When medications for male sexual dysfunction came before regulators, they moved quickly. When equivalent medications for women's sexual health were proposed — drugs with evidence behind them, drugs that worked — they faced far greater scrutiny, repeated delays, and rejections rooted not in comparable safety concerns, but in paternalistic assumptions about women's sexuality and how it might be "misused."
The message embedded in that history is one women have been receiving from medicine for generations: male sexual function is urgent. Female pleasure is optional.
Your desire, your comfort, your pleasure, and your sexual wellbeing are not frivolous. They are not vanity. They are quality of life — and quality of life is medicine.
What Actually Happens to Your Body in Midlife
Perimenopause and menopause bring real, physiological changes that directly affect sexual health. Estrogen decline leads to changes in vaginal tissue — reduced lubrication, decreased elasticity, increased sensitivity to friction. This can make sex painful in ways that have nothing to do with desire or attraction or how much you love your partner. It is biology, and it is treatable.
Testosterone, often overlooked in women's care, plays a meaningful role in libido and arousal. As levels shift with age, many women notice a quieting of desire that feels foreign and frustrating. Again — this is not inevitable, and it is not permanent without support.
Pelvic floor changes, nerve sensitivity, and shifts in blood flow all contribute to how pleasure is experienced in midlife. Understanding this is the first step to reclaiming it.
You Are Allowed to Want This
I want to say something clearly, because not enough women hear it from their doctors.
You are allowed to want a satisfying sex life. At 45. At 55. At 65 and beyond. Wanting pleasure is not indulgent. Seeking help for sexual symptoms is not embarrassing. And accepting pain or disconnection as your new normal is never something you are obligated to do.
Sexual health is not separate from your overall wellbeing — it is woven into it. It connects to your self-worth, your relationships, your sense of identity, and your joy. When it suffers in silence, so do you.
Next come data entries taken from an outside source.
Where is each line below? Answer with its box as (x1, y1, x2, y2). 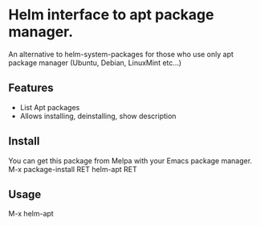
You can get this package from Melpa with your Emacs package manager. (8, 155, 253, 166)
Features (8, 81, 54, 95)
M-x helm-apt (8, 209, 54, 219)
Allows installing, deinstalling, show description (19, 111, 177, 121)
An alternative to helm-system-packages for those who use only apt (8, 49, 234, 59)
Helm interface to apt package (8, 6, 214, 24)
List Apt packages (19, 102, 80, 112)
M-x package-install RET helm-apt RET (8, 164, 138, 174)

The goal of evidence-based sexual medicine isn't to turn back the clock or make you into a different version of yourself. Women who finally receive the right support often describe it the same way: I feel like myself again. Not younger. Not different. Just fully, wholly themselves.
That is what you deserve.
What the Toolbox Actually Looks Like
The good news — and there is genuinely good news here — is that the tools exist. The science exists. And when care is thoughtful, personalized, and informed by current evidence, real change is possible.
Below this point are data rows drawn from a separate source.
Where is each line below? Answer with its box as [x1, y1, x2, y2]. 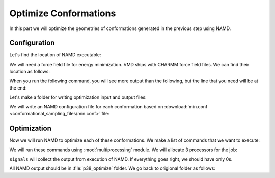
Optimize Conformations [9, 8, 116, 19]
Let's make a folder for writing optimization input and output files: [9, 94, 147, 100]
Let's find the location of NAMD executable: [9, 52, 101, 58]
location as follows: [9, 69, 50, 75]
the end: [9, 85, 27, 91]

Depending on your symptoms, history, and goals, options may include local or systemic hormone therapy to restore tissue health and support libido, non-hormonal medications where indicated, pelvic floor physical therapy (which is far more powerful than most women realize), and education that helps you understand your own body with clarity and without shame.
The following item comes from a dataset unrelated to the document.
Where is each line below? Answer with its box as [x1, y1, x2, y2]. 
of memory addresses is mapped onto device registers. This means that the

No single protocol works for every woman. Your care should be as individual as you are. But the starting point is the same for everyone: finding a provider who takes your sexual health seriously, asks the right questions, and offers real options rather than a polite dismissal.
This Is Where It Starts
If you have been quietly enduring symptoms you were told were normal, I want you to know something. You were right to know something was off. You were right to want more. And you deserve a provider who meets you there.
The conversation is changing. Women are demanding better — better research, better training, better access to care that sees them as whole human beings whose pleasure and comfort matter.
I am here for that conversation. I always have been.
You don't have to survive midlife. You are meant to thrive in it.
Defy Menopause - Own the Change
Many women tell me: "One day I feel amazing. The next, I can barely get out of bed. Is this normal?"
Yes, it is. And no, you don’t have to suffer through it alone.
Hormonal fluctuations during perimenopause can make you feel like you’ve lost control of your body. But knowledge is powerful. And there are clear, science-backed ways to support your hormones, ease symptoms, and reclaim your energy.
That’s exactly why I created Defy Menopause: Own the Change — a 30-day program designed to give you the tools, knowledge, and support you need to move through these changes with clarity and confidence.
Inside, you’ll find:
Weekly access to Dr. Tracy Verrico at live, group sessions
Clear action steps for managing symptoms naturally
Because you deserve more than just "putting up with it."
You deserve to thrive.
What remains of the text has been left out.